In Sunset magazine this month there was a great photo and recipe for squash gnocchi. I ended up using Mark Bittman's recipe for Parsnip Gnocchi, out of How to Cook Everything Vegetarian, substituting roasted butternut squash. (When I came home with this cookbook a couple weeks ago, E asked me with a concerned look if we were becoming vegetarians.) I boiled the gnocchi and then tossed them with some butter, sage, and pine nuts and topped them with Parmiggiano before sliding them into the oven. I enjoyed my individual gnocchi gratin, and froze the ones that I had not boiled so that I'll have an easy dinner for some night after work. I think I prefer traditional potato gnocchi, but these held their own and will certainly become and often-used squash recipe.

I just love this little green pumpkin, as much as you can love fall vegetables that you have no intention of consuming. My photography scarely does it justice, but the metallic looking green color is striking, its just the right size for indoors, and the curly tendrils are so ridiculously perfect I'm sure the commercial Halloween industry would love to study it for some future production of a plastic replica. The proud farmer from the market was telling me all sorts of delicious things to do with it, but I had to break the news to her that this adorable little specimen would not be going anywhere near the kitchen. Its sitting on my end table, greeting me each time I pass through the room with a green, toothy smile.

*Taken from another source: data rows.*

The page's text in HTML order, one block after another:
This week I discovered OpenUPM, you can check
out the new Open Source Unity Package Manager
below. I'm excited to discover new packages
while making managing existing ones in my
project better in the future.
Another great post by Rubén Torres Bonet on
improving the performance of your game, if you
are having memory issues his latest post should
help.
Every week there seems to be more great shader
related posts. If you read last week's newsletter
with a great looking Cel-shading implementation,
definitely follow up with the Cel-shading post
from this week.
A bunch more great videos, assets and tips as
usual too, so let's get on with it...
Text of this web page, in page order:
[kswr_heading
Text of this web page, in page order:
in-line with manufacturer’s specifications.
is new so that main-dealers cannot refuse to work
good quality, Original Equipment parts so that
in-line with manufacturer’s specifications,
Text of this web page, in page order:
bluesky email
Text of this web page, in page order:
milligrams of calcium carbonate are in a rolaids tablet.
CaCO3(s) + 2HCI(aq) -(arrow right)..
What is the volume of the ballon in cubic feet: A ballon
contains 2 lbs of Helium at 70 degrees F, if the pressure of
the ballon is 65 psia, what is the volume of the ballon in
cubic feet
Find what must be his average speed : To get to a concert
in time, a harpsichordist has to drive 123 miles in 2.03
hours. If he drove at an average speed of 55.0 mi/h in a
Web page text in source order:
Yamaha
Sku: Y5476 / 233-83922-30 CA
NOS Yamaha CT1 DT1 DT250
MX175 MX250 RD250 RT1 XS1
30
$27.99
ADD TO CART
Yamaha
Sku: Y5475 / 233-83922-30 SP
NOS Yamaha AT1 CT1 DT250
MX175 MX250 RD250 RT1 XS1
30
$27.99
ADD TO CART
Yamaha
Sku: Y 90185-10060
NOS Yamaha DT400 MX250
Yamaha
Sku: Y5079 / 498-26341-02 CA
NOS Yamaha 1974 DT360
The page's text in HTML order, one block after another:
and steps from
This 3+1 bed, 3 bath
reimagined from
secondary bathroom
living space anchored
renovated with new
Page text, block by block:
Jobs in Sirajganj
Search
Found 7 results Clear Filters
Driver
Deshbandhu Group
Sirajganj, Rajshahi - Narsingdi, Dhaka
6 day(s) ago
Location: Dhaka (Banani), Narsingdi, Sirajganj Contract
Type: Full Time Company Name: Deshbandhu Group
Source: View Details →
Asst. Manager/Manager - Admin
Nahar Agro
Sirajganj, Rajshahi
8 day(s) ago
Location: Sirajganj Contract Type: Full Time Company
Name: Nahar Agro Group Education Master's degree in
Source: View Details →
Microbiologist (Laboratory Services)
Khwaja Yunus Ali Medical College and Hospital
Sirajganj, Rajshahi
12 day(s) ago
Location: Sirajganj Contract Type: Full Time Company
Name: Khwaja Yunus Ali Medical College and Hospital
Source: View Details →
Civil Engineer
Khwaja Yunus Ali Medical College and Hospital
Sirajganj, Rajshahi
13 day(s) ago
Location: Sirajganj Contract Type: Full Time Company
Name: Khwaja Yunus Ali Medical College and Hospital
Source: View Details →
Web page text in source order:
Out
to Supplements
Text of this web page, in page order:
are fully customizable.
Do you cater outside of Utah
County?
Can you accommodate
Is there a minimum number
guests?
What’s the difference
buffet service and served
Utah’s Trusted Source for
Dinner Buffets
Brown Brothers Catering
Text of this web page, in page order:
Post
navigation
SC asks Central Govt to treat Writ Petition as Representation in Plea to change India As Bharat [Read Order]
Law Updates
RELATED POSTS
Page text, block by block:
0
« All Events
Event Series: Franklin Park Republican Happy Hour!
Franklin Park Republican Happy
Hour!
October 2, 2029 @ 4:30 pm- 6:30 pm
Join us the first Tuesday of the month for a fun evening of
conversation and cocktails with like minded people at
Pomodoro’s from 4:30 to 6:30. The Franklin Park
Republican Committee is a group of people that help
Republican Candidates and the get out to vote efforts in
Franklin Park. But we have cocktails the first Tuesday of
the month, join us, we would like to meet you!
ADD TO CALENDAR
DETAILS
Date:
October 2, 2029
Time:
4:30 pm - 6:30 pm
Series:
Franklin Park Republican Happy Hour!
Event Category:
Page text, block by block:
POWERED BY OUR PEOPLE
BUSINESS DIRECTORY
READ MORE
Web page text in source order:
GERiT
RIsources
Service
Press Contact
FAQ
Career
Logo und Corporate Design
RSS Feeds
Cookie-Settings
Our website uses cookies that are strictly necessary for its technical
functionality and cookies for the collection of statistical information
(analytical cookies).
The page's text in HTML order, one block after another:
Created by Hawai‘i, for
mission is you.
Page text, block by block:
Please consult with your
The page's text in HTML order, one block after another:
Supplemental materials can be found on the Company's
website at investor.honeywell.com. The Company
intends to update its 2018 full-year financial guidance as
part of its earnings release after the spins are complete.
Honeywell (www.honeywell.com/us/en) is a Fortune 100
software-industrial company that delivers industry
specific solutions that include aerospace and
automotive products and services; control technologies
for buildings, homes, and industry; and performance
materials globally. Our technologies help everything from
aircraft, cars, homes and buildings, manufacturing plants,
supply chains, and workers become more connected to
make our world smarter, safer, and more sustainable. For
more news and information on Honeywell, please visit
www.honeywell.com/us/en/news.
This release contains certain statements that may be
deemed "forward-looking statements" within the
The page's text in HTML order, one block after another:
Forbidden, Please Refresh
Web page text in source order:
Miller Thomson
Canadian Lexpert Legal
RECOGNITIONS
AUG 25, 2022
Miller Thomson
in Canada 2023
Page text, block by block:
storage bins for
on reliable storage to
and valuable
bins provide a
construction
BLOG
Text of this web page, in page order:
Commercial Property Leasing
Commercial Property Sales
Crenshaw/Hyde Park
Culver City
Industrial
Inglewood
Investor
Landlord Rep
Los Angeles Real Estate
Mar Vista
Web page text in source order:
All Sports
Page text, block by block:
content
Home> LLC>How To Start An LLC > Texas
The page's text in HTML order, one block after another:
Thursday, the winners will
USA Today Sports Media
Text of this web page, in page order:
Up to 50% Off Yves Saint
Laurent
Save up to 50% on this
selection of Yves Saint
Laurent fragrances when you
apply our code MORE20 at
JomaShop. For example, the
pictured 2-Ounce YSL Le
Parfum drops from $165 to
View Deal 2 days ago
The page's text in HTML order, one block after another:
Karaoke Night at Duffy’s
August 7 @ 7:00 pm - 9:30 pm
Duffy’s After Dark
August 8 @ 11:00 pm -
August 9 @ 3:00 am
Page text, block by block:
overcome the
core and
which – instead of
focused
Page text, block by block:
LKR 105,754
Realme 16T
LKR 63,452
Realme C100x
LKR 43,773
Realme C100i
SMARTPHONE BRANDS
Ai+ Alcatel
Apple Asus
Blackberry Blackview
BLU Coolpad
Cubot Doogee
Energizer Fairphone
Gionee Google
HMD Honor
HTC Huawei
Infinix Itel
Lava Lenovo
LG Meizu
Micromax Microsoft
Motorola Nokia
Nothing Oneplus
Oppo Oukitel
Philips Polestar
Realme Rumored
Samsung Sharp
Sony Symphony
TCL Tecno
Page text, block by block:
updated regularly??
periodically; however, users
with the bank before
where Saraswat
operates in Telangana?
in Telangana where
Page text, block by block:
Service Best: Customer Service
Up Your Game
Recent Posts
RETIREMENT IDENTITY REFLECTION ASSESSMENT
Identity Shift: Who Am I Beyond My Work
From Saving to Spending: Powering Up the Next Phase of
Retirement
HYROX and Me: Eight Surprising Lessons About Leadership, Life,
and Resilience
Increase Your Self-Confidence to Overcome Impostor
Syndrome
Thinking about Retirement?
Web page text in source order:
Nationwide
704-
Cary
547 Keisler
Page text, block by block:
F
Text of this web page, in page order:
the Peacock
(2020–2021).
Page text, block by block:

Your pumpkin looks like an Australian variety, called a Queensland Blue, one of the most beautiful orbs to come out of the ground. You are so right; it is as an object d'art. There's another variety called Jarradale that is almost as pretty. I had one last until April in my cold pantry. Great recipe -- thanks!
ReplyDeleteThanks for letting me know! I just couldn't bear to eat it. Its still sitting on my end table. I'm happy to know it will keep for so long.
ReplyDeleteHey! Your gnocchi look perfect!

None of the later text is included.